▸ **Task item**: Copy out the records precisely, omitting pictures.
START Input data
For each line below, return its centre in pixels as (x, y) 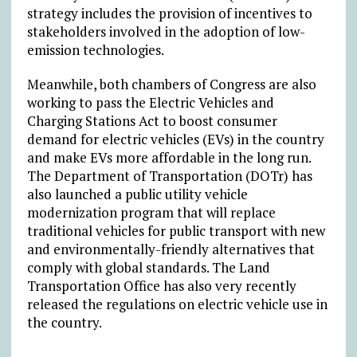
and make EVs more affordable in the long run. (169, 158)
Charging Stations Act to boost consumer (152, 121)
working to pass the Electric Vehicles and (150, 103)
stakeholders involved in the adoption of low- (166, 32)
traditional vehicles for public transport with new (176, 231)
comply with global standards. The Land (148, 268)
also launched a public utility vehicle (137, 194)
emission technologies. (95, 50)
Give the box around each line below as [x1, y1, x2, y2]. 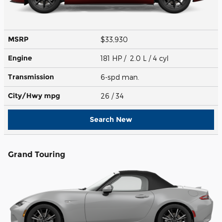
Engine [8, 53, 32, 62]
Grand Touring [8, 149, 65, 159]
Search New [90, 114, 132, 124]
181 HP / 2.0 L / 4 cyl [101, 54, 170, 62]
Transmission [8, 72, 54, 81]
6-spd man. [101, 72, 141, 81]
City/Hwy [8, 91, 44, 100]
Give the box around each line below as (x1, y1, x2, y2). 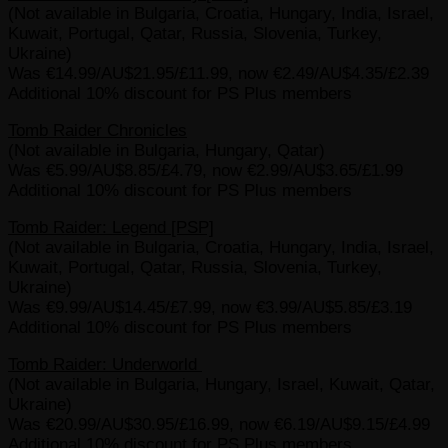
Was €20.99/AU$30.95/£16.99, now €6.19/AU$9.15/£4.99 (8, 415, 430, 435)
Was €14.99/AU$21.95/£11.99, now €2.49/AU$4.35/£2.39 (8, 64, 429, 84)
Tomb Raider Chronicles (8, 121, 187, 141)
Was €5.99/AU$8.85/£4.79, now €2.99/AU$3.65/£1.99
END Input data
▸ **Problem solution**:
For each line below, return its centre in pixels as (x, y) 
and make EVs more affordable in the long run. (169, 158)
Charging Stations Act to boost consumer (152, 121)
working to pass the Electric Vehicles and (150, 103)
stakeholders involved in the adoption of low- (166, 32)
traditional vehicles for public transport with new (176, 231)
comply with global standards. The Land (148, 268)
also launched a public utility vehicle (137, 194)
emission technologies. (95, 50)
Give the box around each line below as [x1, y1, x2, y2]. 
Engine [8, 53, 32, 62]
Grand Touring [8, 149, 65, 159]
Search New [90, 114, 132, 124]
181 HP / 2.0 L / 4 cyl [101, 54, 170, 62]
Transmission [8, 72, 54, 81]
6-spd man. [101, 72, 141, 81]
City/Hwy [8, 91, 44, 100]
Give the box around each line below as (x1, y1, x2, y2). 
Was €20.99/AU$30.95/£16.99, now €6.19/AU$9.15/£4.99 (8, 415, 430, 435)
Was €14.99/AU$21.95/£11.99, now €2.49/AU$4.35/£2.39 (8, 64, 429, 84)
Tomb Raider Chronicles (8, 121, 187, 141)
Was €5.99/AU$8.85/£4.79, now €2.99/AU$3.65/£1.99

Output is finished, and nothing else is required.